THE very opening of this Psalm is in the spirit of a noble faith. "I am well pleased: that the Lord, hath heard the voice of my prayer; that he hath inclined his ear unto me: therefore will I call upon him as long as I live." Your safety is, doubtless, felt to be an answer to prayer. How salutary this feeling! The Mother, who is thus convinced that the Almighty is always present to hear and answer prayer, must surely reap the benefit of this conviction; not only in a firmer reliance on the Divine goodness, but in an added watchfulness, lest the duty of prayer be neglected, and He who answereth prayer be forgotten. Or shall He hearken, and we cease our supplications? Shall He graciously incline his ear-what an affecting indication of his fatherly love, and anxious care that we should ask, because He is then ready to give!—shall He incline his ear, and our tongues keep silence? How gloriously does faith strengthen under this view of the Divine favour! What, though as you hang over your helpless smiling infant, there sometimes arises, in long train, the prospect of anxious watchings, unceasing care, sorrow, and sickness, and other adversity to which flesh is heir, and of which he may in after life have his share-you are not cast down in spirit. Faith interposes. You believe in a God who heareth and answereth prayer-you believe in a God who delighteth to be inquired of by his servants, when difficulties perplex and trials threaten them--you be

lieve in an ever present God, who often sends trouble that we may the more earnestly seek Him in our distress, and receive the promise made to the prayerful soul; "Call upon me in the time of trouble; I will deliver thee, and thou shalt glorify me."—You further believe in a God who ordereth all things well, with reference to our highest, our eternal advantage, though perhaps He bringeth the promised deliverance by a way of which we thought not; even by a way which the eagle's eye hath not seen, nor the wit of man descried. Well pleased that the Lord hath thus heard your voice, you wisely resolve with St.
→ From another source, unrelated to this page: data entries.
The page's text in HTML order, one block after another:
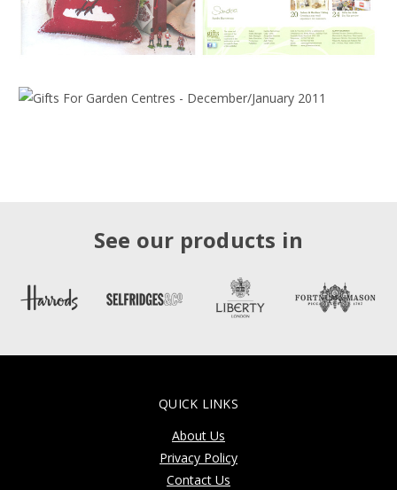
See our products in
QUICK LINKS
About Us
Privacy Policy
Contact Us
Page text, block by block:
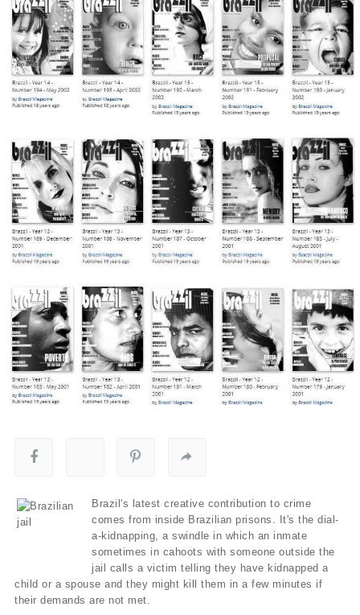
Brazil's latest creative contribution to crime
comes from inside Brazilian prisons. It's the dial-
a-kidnapping, a swindle in which an inmate
sometimes in cahoots with someone outside the
jail calls a victim telling they have kidnapped a
child or a spouse and they might kill them in a few minutes if
their demands are not met.
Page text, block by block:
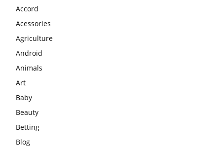
Accord
Acessories
Agriculture
Android
Animals
Art
Baby
Beauty
Betting
Blog
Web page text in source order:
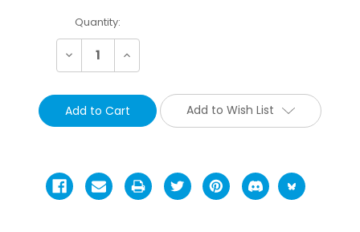
Current
Stock:
Quantity:
Decrease Increase
Add to Wish List
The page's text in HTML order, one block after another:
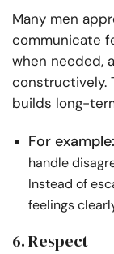
Many men
communicate
when needed,
constructively.
builds long-
For example:
handle
Instead of
feelings
6. Respect
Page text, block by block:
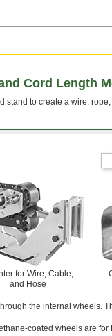
Cord Length
stand to create a wire,
for Wire, Cable,
and Hose
the internal wheels.
coated wheels are
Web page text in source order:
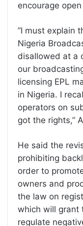
encourage
”I must explain
Nigeria
disallowed at a
our
licensing EPL
in Nigeria. I
operators on
got the rights,”
He said the
prohibiting
order to
owners and
the law on
which will grant
regulate
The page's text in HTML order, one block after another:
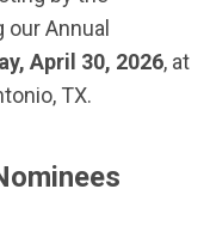
Annual
April 30, 2026, at
TX.
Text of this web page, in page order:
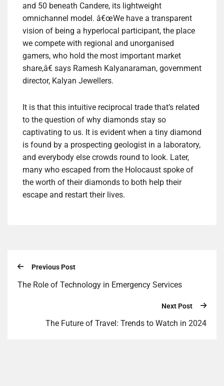
and 50 beneath Candere, its lightweight
omnichannel model. â€œWe have a transparent
vision of being a hyperlocal participant, the place
we compete with regional and unorganised
gamers, who hold the most important market
share,â€ says Ramesh Kalyanaraman, government
director, Kalyan Jewellers.
It is that this intuitive reciprocal trade that’s related
to the question of why diamonds stay so
captivating to us. It is evident when a tiny diamond
is found by a prospecting geologist in a laboratory,
and everybody else crowds round to look. Later,
many who escaped from the Holocaust spoke of
the worth of their diamonds to both help their
escape and restart their lives.
Previous Post
The Role of Technology in Emergency Services
Next Post
The Future of Travel: Trends to Watch in 2024
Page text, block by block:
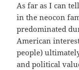
As far as I can
in the neocon
predominated
American
people)
and political
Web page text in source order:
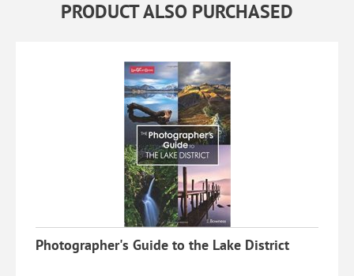
PRODUCT ALSO PURCHASED
Photographer's Guide to the Lake District

Paul, to pray alway. "Because my recovery is of God's undeserved mercy; because I owe to him my life; because He heard and answered my supplications; therefore it shall not satisfy my soul to praise Him only for recent blessing, and afterwards neglect his holy name, or be indifferent to the honour due unto it. As long as I live will I call upon Him; yea, as long as I have any being, I will sing praises unto my God."

One may well indeed imagine the overflowing gratitude of your heart, as you pour forth its inmost thoughts, and delight to acknowledge the Lord as your God. "Behold me, whom lately the sorrows of death compassed, now walking before the Lord in the land of the living. Behold! not only is renewed life given to me, but still dearer ties to life have been vouchsafed. Share with me my joy, that a child is born to me. O my God! I thank Thee! I thank Thee that I now live. The grave might, ere this, have been my resting place, and sorrow and mourning might have shadowed these hours of gladness. Whereas new life and health are the portion of child and mother. When

in anguish of soul and with a troubled spirit I cried unto Thee, Thou didst relieve my distress; Thou didst hear my prayer; Thou didst recompense me of thy grace and mercy. Return then unto thy rest, O my soul. Bless the Lord who hath rewarded thee 1. Snatched from peril, let me live in my season of safety, as in that hour of peril I vowed to live-let me live to God! Let me live not for time, but for eternity. Besides, if ever holiness were my highest duty, and my highest interest, specially is it so now. Now, another immortal soul, even this my precious infant, is given to my charge. And vain will be my devoted love for this dear one-vain my care for its temporal comforts, unless I provide, by God's help, for its spiritual and eternal welfare: vain my anxiety for its well doing on earth, unless I train it for happiness in heaven. O what added motive have I here, for a truly religious life on my own part; that my example may not be wanting to enforce my precepts ! And can I doubt that the God who hath given me this treasure, will also give me in answer to prayer, grace to apply it to his glory? Surely I will call upon that God as long as I live "."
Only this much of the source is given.